News
August 2, 2025

Us De Minimis Suspended 2025: A Guide for Shopify Merchants to Avoid Risky Workarounds + What to Do Instead

When Trump first suspended the $800 de minimis threshold, one of our Shopify merchants shared an Instagram Story with us and asked if the "creative" workaround mentioned would work. (See screenshot below.)

I did some research and recommended more legitimate approaches instead. While here in Australia we've been able to avoid the higher tariffs that many other countries face, I wanted to write this blog post anyway as we also serve Shopify merchants in other regions.

Important note: This blog post isn't a comprehensive guide to US customs regulations. Every merchant's situation is different, and you should do your own research before making any business decisions.

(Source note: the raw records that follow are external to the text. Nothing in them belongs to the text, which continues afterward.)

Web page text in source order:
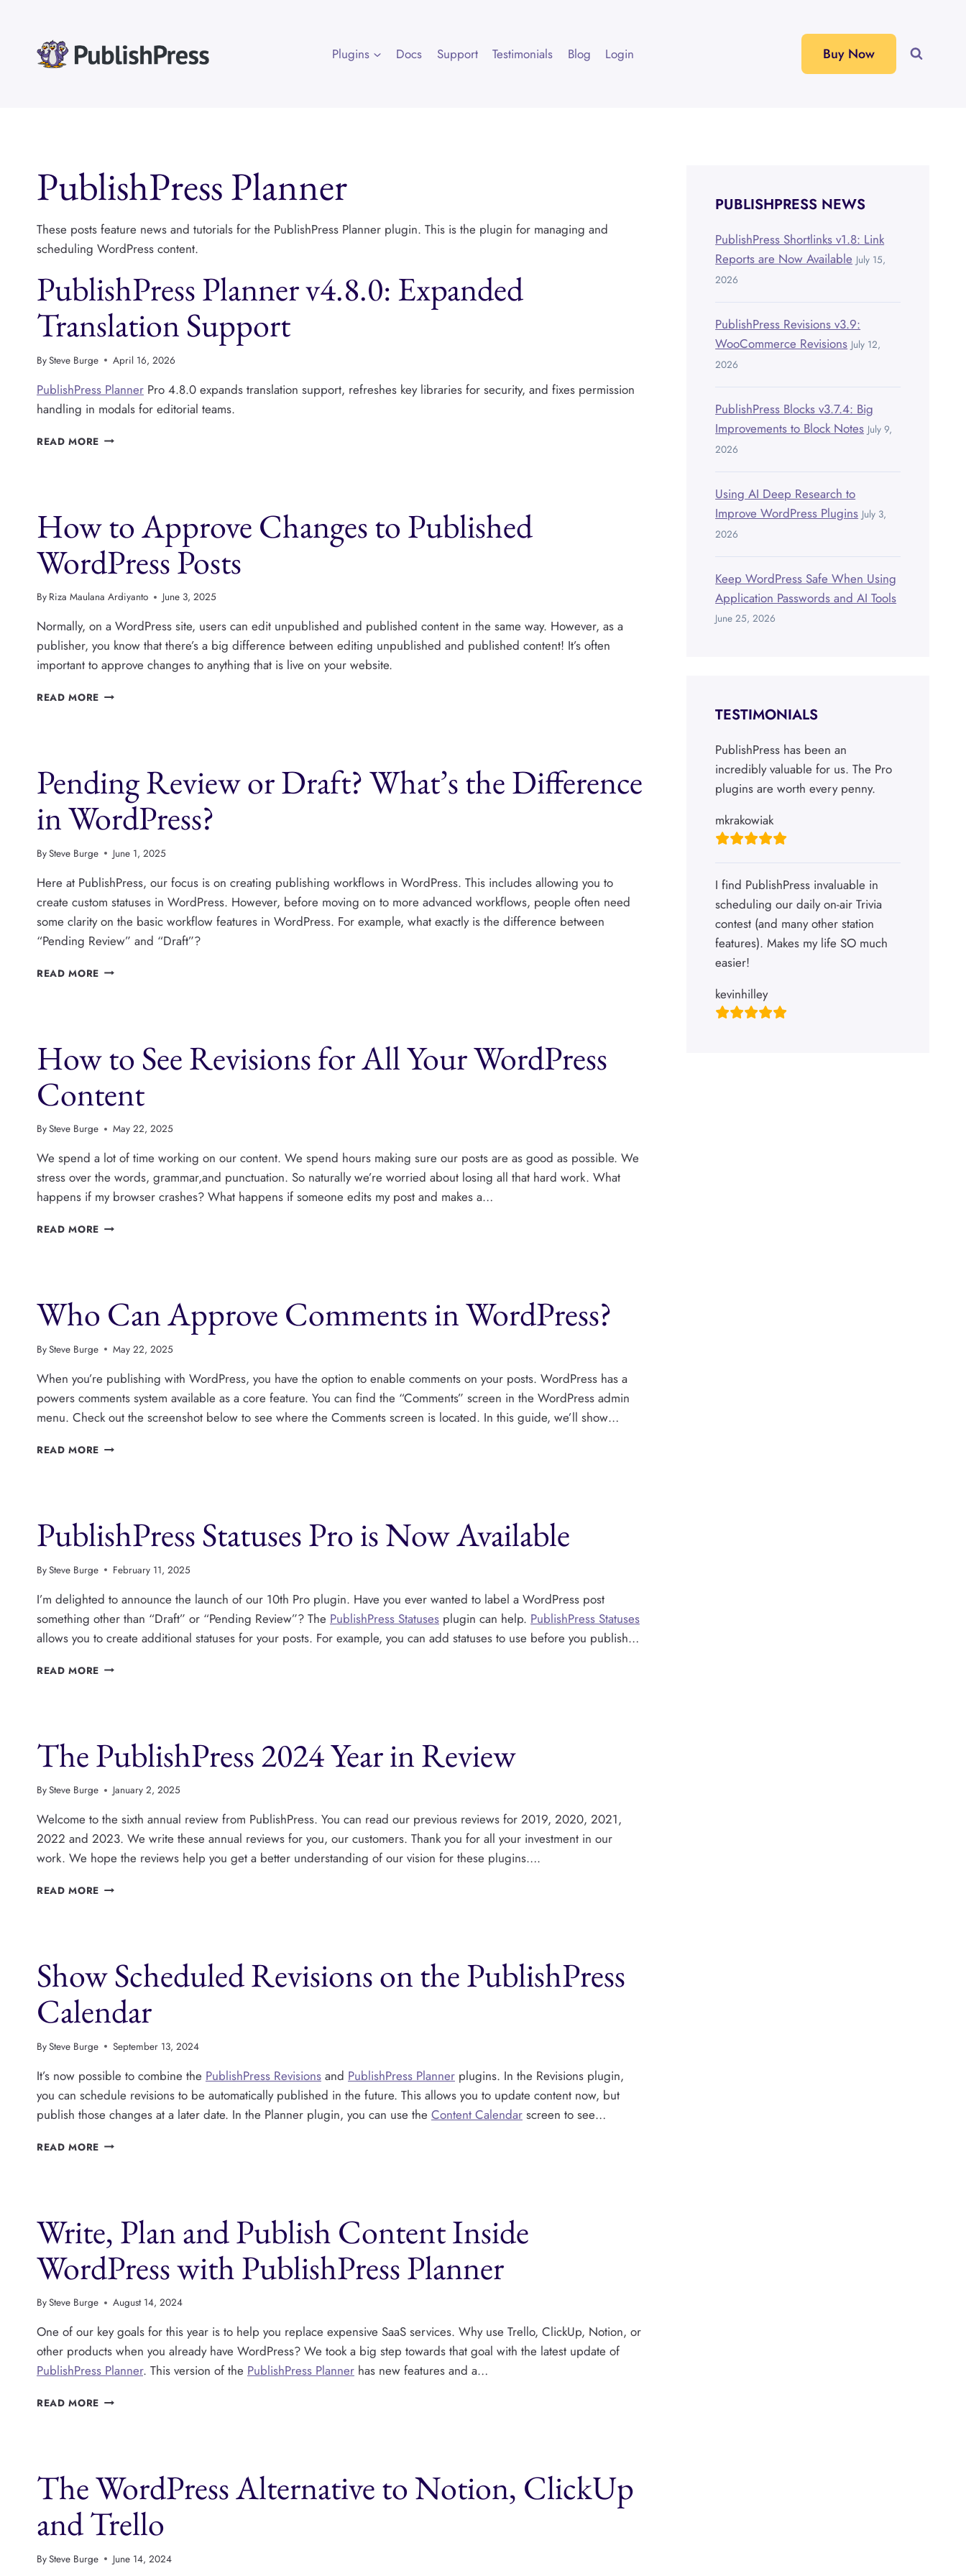
Plugins Docs Support Testimonials Blog Login Buy Now
PublishPress Planner
These posts feature news and tutorials for the PublishPress Planner plugin. This is the plugin for managing and
scheduling WordPress content.
PublishPress Planner v4.8.0: Expanded
Translation Support
BySteve Burge April 16, 2026
PublishPress Planner Pro 4.8.0 expands translation support, refreshes key libraries for security, and fixes permission
handling in modals for editorial teams.
READ MORE PUBLISHPRESS
How to Approve Changes to Published
WordPress Posts
By Riza Maulana Ardiyanto June 3, 2025
Normally, on a WordPress site, users can edit unpublished and published content in the same way. However, as a
publisher, you know that there’s a big difference between editing unpublished and published content! It’s often
important to approve changes to anything that is live on your website.
READ MORE HOW
PUBLISHED
WORDPRESS
POSTS
Pending Review or Draft? What’s the Difference
in WordPress?
BySteve Burge June 1, 2025
Here at PublishPress, our focus is on creating publishing workflows in WordPress. This includes allowing you to
create custom statuses in WordPress. However, before moving on to more advanced workflows, people often need
some clarity on the basic workflow features in WordPress. For example, what exactly is the difference between
“Pending Review” and “Draft”?
READ MORE PENDING
DIFFERENCE
WORDPRESS?
How to See Revisions for All Your WordPress
Content
BySteve Burge May 22, 2025
We spend a lot of time working on our content. We spend hours making sure our posts are as good as possible. We
stress over the words, grammar,and punctuation. So naturally we’re worried about losing all that hard work. What
happens if my browser crashes? What happens if someone edits my post and makes a…
READ MORE HOW
ALL
YOUR
CONTENT
Who Can Approve Comments in WordPress?
BySteve Burge May 22, 2025
When you’re publishing with WordPress, you have the option to enable comments on your posts. WordPress has a
powers comments system available as a core feature. You can find the “Comments” screen in the WordPress admin
menu. Check out the screenshot below to see where the Comments screen is located. In this guide, we’ll show…
READ MORE WHO
WORDPRESS?
PublishPress Statuses Pro is Now Available
BySteve Burge February 11, 2025
I’m delighted to announce the launch of our 10th Pro plugin. Have you ever wanted to label a WordPress post
something other than “Draft” or “Pending Review”? The PublishPress Statuses plugin can help. PublishPress Statuses
allows you to create additional statuses for your posts. For example, you can add statuses to use before you publish…
READ MORE PUBLISHPRESS
AVAILABLE
The PublishPress 2024 Year in Review
BySteve Burge January 2, 2025
Welcome to the sixth annual review from PublishPress. You can read our previous reviews for 2019, 2020, 2021,
2022 and 2023. We write these annual reviews for you, our customers. Thank you for all your investment in our
work. We hope the reviews help you get a better understanding of our vision for these plugins….
READ MORE THE
REVIEW
Show Scheduled Revisions on the PublishPress
Calendar
BySteve Burge September 13, 2024
It’s now possible to combine the PublishPress Revisions and PublishPress Planner plugins. In the Revisions plugin,
you can schedule revisions to be automatically published in the future. This allows you to update content now, but
publish those changes at a later date. In the Planner plugin, you can use the Content Calendar screen to see…
READ MORE SHOW
PUBLISHPRESS
CALENDAR
Write, Plan and Publish Content Inside
WordPress with PublishPress Planner
BySteve Burge August 14, 2024
One of our key goals for this year is to help you replace expensive SaaS services. Why use Trello, ClickUp, Notion, or
other products when you already have WordPress? We took a big step towards that goal with the latest update of
PublishPress Planner. This version of the PublishPress Planner has new features and a…
READ MORE WRITE,
INSIDE
WORDPRESS
PUBLISHPRESS
PLANNER
The WordPress Alternative to Notion, ClickUp
and Trello
BySteve Burge June 14, 2024
PUBLISHPRESS NEWS
PublishPress Shortlinks v1.8: Link
Reports are Now Available July 15,
2026
PublishPress Revisions v3.9:
WooCommerce Revisions July 12,
2026
PublishPress Blocks v3.7.4: Big
Improvements to Block Notes July 9,
2026
Using AI Deep Research to
Improve WordPress Plugins July 3,
2026
Keep WordPress Safe When Using
Application Passwords and AI Tools
June 25, 2026
TESTIMONIALS
PublishPress has been an
incredibly valuable for us. The Pro
plugins are worth every penny.
mkrakowiak
I find PublishPress invaluable in
scheduling our daily on-air Trivia
contest (and many other station
features). Makes my life SO much
easier!
kevinhilley
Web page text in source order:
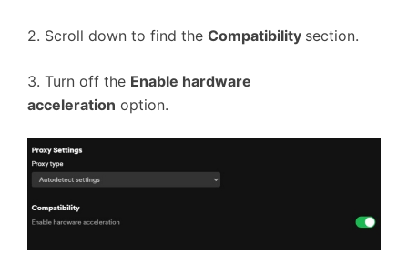
2. Scroll down to find the Compatibility section.
3. Turn off the Enable hardware
acceleration option.

Instead, I want to share why the "creative" solutions being shared on social media could cause problems for your business, and offer some legitimate, safer alternatives that actually work.

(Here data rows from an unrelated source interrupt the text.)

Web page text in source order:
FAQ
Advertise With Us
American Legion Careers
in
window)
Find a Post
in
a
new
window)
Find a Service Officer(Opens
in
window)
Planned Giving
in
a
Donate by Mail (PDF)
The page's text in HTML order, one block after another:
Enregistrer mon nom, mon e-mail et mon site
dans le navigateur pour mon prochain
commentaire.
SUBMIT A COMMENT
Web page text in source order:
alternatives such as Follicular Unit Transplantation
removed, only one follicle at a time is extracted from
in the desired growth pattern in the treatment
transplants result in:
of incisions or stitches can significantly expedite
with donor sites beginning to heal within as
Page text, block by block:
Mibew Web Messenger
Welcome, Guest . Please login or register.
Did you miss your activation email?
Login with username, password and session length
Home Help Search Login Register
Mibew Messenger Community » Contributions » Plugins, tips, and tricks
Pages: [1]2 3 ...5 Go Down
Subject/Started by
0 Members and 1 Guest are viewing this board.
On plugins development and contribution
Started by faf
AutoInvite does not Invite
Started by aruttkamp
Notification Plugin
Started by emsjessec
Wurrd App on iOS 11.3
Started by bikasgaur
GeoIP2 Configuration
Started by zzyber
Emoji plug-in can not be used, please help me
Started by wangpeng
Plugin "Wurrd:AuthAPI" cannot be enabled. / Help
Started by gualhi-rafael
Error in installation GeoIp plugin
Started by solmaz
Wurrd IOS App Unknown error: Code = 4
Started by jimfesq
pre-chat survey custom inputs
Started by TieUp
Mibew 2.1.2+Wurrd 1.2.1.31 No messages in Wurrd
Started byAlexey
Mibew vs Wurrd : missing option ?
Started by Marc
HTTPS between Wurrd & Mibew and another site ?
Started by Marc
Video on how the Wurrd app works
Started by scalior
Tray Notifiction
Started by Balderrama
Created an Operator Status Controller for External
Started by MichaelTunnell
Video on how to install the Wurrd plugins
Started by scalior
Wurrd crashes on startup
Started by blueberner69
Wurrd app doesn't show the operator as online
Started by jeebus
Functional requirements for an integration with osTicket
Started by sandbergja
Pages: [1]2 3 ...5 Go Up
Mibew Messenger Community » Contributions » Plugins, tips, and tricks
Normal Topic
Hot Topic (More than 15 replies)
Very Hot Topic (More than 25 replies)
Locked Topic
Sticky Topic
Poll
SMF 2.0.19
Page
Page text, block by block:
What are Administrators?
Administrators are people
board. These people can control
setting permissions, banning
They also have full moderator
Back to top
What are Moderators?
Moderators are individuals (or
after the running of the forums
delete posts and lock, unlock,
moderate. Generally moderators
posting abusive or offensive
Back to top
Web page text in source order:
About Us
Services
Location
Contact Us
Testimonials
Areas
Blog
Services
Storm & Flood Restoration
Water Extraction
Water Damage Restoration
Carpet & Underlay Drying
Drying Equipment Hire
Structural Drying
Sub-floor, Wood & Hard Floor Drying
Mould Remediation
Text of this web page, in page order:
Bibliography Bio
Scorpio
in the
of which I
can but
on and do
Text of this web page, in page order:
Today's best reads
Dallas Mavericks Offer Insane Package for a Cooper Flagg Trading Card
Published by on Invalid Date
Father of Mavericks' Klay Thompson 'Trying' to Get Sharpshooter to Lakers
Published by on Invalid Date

Instagram story screenshot showing a black ribbed ceramic cup with text overlay discussing customs fees workaround strategy involving separate membership fees and discounted product prices to lower declared values for imports

The US De Minimis Reality

The US used to have one of the world's highest de minimis thresholds at $800 USD, which makes it an attractive market for international merchants. For context, other major markets have much lower thresholds:

  • United States: $800 USD (Now suspended)
  • European Union: €22 EUR (≈$24 USD)
  • United Kingdom: £15 GBP (≈$19 USD)
  • Australia: $1,000 AUD (≈$650 USD)
  • Canada: $20 CAD (≈$15 USD)

That $800 threshold meant most international shipments to the US used to enter duty-free, making America one of the most accessible international markets for e-commerce brands.

So what happens now, after President Trump signed an executive order suspending the $800 de minimis threshold for ALL countries starting on August 29th, 2025?

This means every shipment to the US now faces tariffs regardless of value, and that's where some merchants start getting "creative" with their workarounds.

Australia's tariff status

Just a quick note for fellow Aussies reading this blog post - at the time of writing (August 2nd, 2025), Trump personally ensured Australia’s tariff rate would remain at a 10% baseline tariff on all US shipments regardless of value.

The risky workaround making the rounds

The Instagram Story which one of our Shopify merchants shared with us suggested e-commerce brands could structure transactions as "memberships" or "digital access fees", combined with heavily discounted physical products to stay under the US de minimis threshold.

This is their theory: Charge customers $200 for a "membership" or "digital subscription," then sell a $1,000 physical product for $300. Declare only the $300 product value to US customs, staying well under the $800 threshold.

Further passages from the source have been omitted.